RECORDS FOR THIS EXERCISE section start
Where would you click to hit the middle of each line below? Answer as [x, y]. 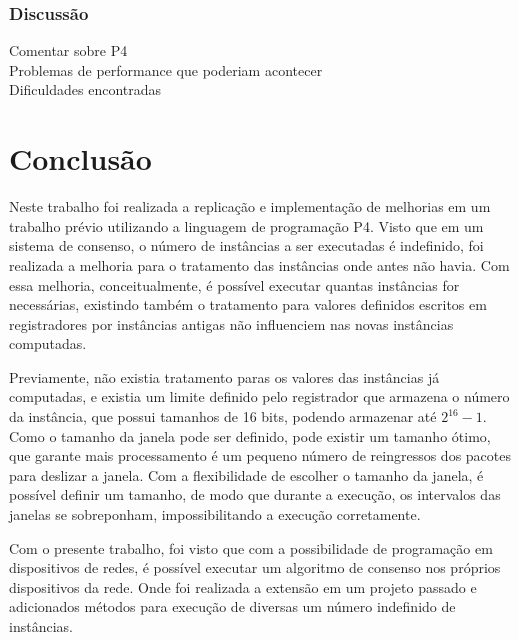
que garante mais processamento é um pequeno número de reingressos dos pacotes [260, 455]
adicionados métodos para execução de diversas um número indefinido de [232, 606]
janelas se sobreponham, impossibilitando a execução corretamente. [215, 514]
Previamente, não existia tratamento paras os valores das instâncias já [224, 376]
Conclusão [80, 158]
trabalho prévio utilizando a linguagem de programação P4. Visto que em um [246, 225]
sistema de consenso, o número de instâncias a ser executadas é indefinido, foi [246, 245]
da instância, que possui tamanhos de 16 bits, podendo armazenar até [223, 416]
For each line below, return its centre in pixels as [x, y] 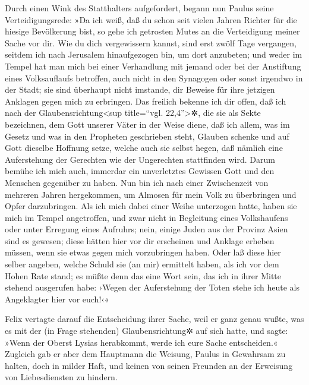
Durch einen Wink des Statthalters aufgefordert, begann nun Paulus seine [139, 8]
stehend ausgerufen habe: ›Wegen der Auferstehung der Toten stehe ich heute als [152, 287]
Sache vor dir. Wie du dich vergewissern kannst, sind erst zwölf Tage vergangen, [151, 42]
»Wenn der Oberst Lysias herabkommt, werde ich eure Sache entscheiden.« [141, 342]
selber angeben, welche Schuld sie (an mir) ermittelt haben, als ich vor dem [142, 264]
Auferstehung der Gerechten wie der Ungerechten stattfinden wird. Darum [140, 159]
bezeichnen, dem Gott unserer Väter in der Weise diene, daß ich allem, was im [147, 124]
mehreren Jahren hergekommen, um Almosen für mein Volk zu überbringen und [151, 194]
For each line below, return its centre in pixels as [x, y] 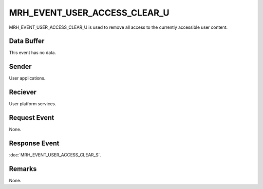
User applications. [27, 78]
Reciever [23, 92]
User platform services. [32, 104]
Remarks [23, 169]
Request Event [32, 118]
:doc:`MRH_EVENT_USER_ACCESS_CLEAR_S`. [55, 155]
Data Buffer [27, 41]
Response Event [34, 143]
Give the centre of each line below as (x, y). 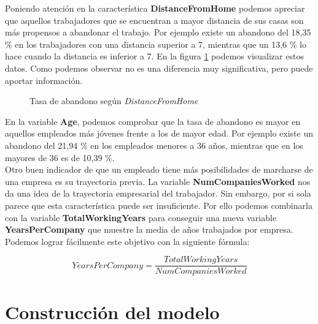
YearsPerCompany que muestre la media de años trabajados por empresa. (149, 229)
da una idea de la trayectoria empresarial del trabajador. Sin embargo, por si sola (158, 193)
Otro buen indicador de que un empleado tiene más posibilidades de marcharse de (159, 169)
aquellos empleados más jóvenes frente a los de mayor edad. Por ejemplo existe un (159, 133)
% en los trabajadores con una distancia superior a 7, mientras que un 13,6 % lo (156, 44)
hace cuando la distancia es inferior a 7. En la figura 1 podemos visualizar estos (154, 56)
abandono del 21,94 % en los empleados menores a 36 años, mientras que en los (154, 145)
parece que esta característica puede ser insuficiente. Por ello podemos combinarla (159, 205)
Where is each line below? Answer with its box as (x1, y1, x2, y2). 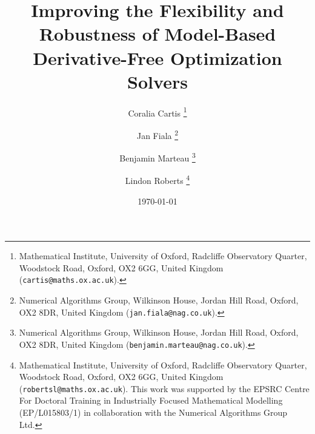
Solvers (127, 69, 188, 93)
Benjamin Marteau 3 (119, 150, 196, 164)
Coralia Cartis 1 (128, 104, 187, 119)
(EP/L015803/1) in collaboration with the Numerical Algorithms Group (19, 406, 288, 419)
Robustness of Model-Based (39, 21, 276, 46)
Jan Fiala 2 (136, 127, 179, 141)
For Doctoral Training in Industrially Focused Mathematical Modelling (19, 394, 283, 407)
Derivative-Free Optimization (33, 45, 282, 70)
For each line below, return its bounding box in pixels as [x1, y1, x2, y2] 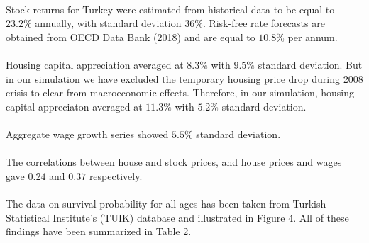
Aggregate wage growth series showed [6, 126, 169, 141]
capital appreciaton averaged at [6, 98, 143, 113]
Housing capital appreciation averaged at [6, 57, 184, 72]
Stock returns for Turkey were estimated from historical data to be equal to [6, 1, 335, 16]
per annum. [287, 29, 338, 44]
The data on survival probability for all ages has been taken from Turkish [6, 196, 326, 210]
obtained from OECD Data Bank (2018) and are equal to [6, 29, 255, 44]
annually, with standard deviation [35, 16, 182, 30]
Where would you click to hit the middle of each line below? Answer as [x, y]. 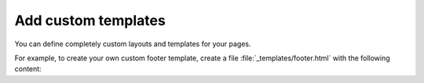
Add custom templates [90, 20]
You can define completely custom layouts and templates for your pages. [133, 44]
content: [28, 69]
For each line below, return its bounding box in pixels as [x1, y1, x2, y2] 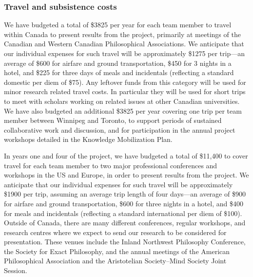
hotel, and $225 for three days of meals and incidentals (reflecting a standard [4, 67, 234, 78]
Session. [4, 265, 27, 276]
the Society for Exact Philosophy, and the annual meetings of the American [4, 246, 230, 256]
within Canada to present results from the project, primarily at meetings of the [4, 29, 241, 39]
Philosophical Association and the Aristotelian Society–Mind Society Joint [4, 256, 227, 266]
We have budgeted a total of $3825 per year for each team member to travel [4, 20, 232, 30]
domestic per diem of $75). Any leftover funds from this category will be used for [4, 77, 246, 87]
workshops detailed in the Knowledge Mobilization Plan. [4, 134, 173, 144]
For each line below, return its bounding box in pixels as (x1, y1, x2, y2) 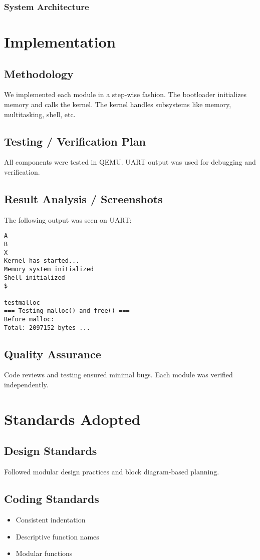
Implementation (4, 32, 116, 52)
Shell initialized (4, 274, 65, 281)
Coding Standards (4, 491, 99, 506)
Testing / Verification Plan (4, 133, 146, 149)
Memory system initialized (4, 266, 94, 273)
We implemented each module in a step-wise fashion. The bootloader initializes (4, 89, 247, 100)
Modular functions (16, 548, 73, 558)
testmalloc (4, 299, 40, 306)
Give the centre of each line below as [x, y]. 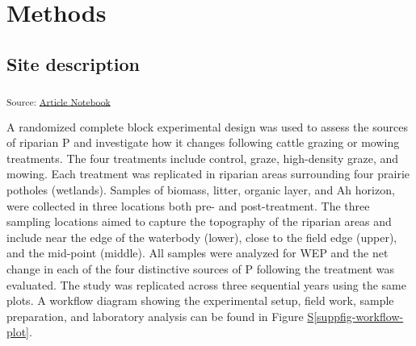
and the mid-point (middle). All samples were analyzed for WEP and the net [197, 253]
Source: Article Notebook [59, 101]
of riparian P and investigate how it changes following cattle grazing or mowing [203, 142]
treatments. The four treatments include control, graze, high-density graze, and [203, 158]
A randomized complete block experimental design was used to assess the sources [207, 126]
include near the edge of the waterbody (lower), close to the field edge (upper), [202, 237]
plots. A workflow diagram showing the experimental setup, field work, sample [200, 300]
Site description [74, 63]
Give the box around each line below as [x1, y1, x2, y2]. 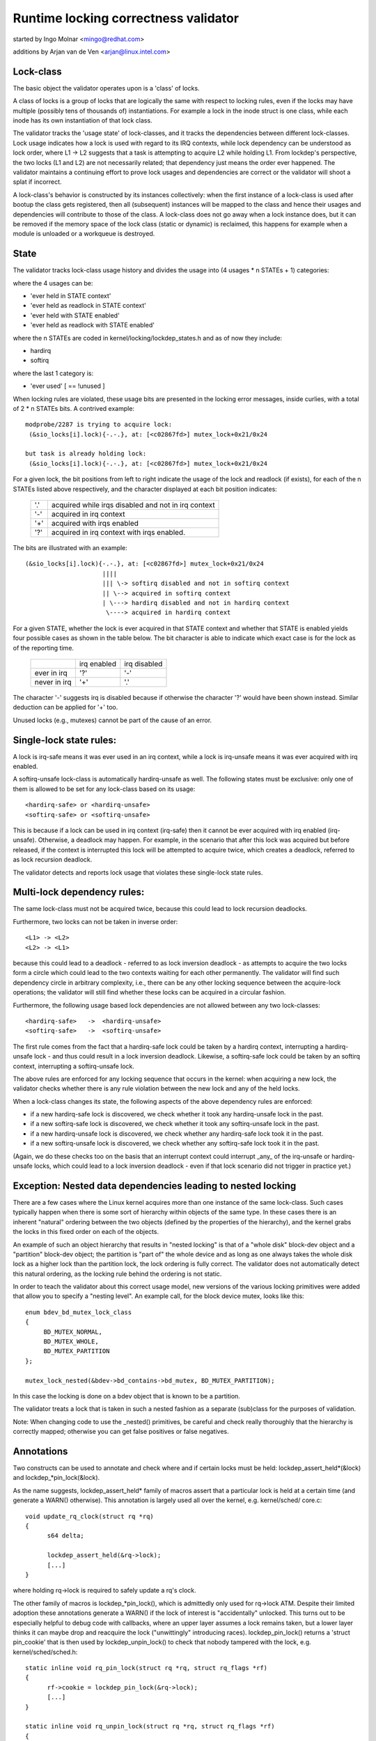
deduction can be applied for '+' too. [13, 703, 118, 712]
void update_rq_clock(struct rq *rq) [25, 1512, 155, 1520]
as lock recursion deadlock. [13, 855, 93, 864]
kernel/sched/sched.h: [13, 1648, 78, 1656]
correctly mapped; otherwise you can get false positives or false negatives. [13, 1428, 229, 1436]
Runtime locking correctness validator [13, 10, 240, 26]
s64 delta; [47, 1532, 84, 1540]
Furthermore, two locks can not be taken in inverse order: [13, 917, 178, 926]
RECORDS FOR THIS EXERCISE section end
RECORDS FOR THIS EXERCISE section start
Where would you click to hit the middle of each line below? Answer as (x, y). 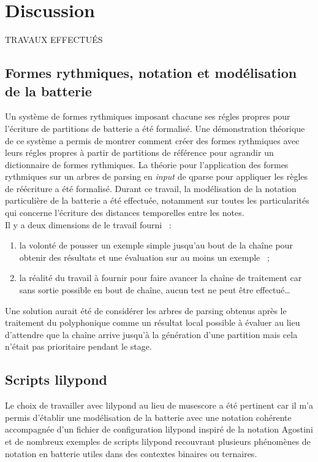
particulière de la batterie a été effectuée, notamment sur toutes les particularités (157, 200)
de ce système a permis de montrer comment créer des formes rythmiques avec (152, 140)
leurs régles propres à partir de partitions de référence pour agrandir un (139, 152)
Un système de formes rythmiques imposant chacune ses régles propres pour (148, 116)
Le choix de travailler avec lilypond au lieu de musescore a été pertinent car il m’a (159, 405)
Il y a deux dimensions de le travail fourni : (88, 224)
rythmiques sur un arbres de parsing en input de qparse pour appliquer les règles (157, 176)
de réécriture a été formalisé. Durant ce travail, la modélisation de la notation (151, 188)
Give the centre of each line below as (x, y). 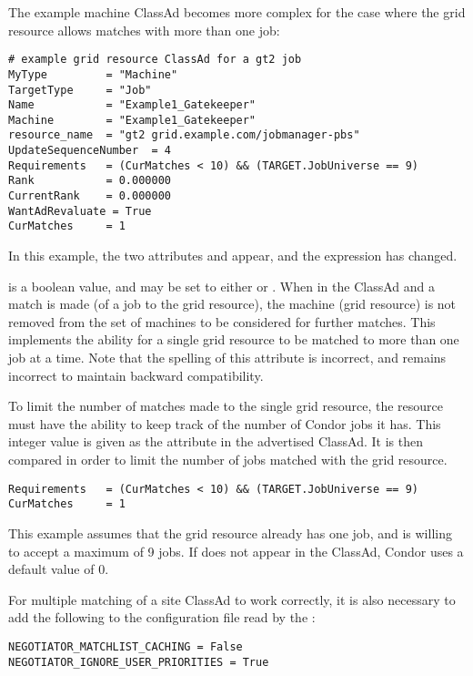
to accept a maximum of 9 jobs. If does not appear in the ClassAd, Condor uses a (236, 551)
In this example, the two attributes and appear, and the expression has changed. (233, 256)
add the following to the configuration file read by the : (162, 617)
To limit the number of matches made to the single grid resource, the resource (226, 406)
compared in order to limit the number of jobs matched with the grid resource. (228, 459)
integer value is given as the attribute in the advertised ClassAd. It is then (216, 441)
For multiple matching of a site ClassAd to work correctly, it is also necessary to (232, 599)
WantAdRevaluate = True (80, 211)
RECORDS FOR THIS EXERCISE section end
RECORDS FOR THIS EXERCISE section start
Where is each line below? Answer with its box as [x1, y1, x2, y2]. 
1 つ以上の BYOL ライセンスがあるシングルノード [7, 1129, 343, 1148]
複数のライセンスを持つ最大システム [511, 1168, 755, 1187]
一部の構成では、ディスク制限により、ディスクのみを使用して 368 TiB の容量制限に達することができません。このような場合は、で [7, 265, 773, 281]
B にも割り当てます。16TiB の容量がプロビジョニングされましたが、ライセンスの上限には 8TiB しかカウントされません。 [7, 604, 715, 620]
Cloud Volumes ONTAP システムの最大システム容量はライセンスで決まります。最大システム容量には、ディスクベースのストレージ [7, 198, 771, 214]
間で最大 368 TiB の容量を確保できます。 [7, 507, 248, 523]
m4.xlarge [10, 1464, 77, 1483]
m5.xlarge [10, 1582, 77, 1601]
RECORDS FOR THIS EXERCISE section end
Each line from the one that contains "y1, x2, y2)." down to the one that contains "per annum. [287, 29, 338, 44]" is to be returned exactly as it stands above, both ends included, with pictures removed.

* _COMPLETED TASK_:
Where is each line below? Answer with its box as (x1, y1, x2, y2). 
Solvers (127, 69, 188, 93)
Benjamin Marteau 3 (119, 150, 196, 164)
Coralia Cartis 1 (128, 104, 187, 119)
(EP/L015803/1) in collaboration with the Numerical Algorithms Group (19, 406, 288, 419)
Robustness of Model-Based (39, 21, 276, 46)
Jan Fiala 2 (136, 127, 179, 141)
For Doctoral Training in Industrially Focused Mathematical Modelling (19, 394, 283, 407)
Derivative-Free Optimization (33, 45, 282, 70)
For each line below, return its bounding box in pixels as [x1, y1, x2, y2] 
Aggregate wage growth series showed [6, 126, 169, 141]
capital appreciaton averaged at [6, 98, 143, 113]
Housing capital appreciation averaged at [6, 57, 184, 72]
Stock returns for Turkey were estimated from historical data to be equal to [6, 1, 335, 16]
per annum. [287, 29, 338, 44]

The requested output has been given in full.